Mixed martial arts record
- Total: 20
- Wins: 18
- By knockout: 6
- By submission: 8
- By decision: 4
- Losses: 2
- By knockout: 1
- By decision: 1

Other information
- Mixed martial arts record from Sherdog

= Tatsuro Taira =

Japanese mixed martial artist (born 2000)

Tatsuro Taira (平良達郎, Taira Tatsurō) is a Japanese professional mixed martial artist. He currently competes in the Flyweight division of the Ultimate Fighting Championship (UFC). As of July 11, 2026, he is #4 in the Meta UFC flyweight rankings. Taira is the first fighter born in the 2000s to fight in and win a UFC main event.

== Background ==
Taira started playing baseball in the third grade of elementary school but was not passionate about it and took a break in junior high school from club activities. Influenced by his older brother who was learning kickboxing at The Palaestra Okinawa, he started attending the gym in his first year of high school and trained in mixed martial arts under Ryota Matsune's guidance. In 2017, he won the 11th Kyushu Amateur Shooto Championship tournament and the 24th All-Japan Amateur Shooto Championship tournament, and was promoted to the professional ranks with a record of ten wins in ten amateur Shooto fights.

He lists Marlon Vera as his favorite fighter.

==Mixed martial arts career==
===Early career===
On August 3, 2018, he made his professional debut against Yo Otake in the first round of the flyweight division of the Shooto Rookie of the Year Tournament, winning by first-round triangle choke. On November 25, 2018, he rematched Ryu Oyakawa, whom he fought twice as an amateur, in the flyweight final of the Shooto Newcomer's Championship Tournament, winning by first-round guillotine choke. He won the flyweight rookie champion and MVP of the same year.

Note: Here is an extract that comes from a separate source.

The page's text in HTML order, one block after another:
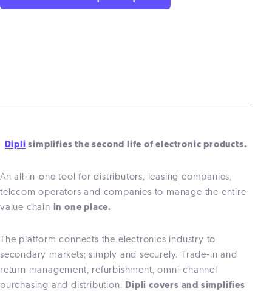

On September 22, 2019, he fought Takahiro Kobori, ranked #8 in the Shooto World Flyweight Rankings, and won by TKO via ground & pound 60 seconds into the fight.

Taira was next scheduled to face Kiyotaka Shimizu at Shooto 0329 on March 29, 2020. However, the event was cancelled due to the COVID-19 pandemic. The bout was then rebooked to take place at Shooto 1123 on November 23, 2020 and he won the fight via unanimous decision.

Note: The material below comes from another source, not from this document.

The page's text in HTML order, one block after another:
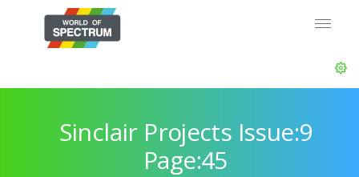
Sinclair Projects Issue:9
Page:45

Won by rear-naked choke 61 seconds into the match against Yoshiro Maeda, ranked #5 in the world flyweight division by Shooto, on March 20, 2021.

On July 4, 2021, he faced champion Tatsuya Fukuda at the Shooto World Flyweight Championship and won by first-round triangle choke to win the title.

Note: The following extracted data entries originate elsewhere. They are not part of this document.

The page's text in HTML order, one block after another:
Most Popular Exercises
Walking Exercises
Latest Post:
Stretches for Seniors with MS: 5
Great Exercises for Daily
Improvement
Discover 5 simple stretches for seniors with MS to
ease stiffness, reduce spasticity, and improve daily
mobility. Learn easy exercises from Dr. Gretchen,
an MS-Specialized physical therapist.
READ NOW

On November 6, 2021, he fought LFN flyweight champion Alfredo Muaiad at VTJ 2021 and won by first-round rear-naked choke.

===Ultimate Fighting Championship===
On February 4, 2022, he signed a multi-fight contract with the UFC.

On April 30, 2022, he was scheduled to fight Carlos Candelario at UFC on ESPN 35, but the fight was cancelled after Candelario pulled out due to food poisoning just before the event.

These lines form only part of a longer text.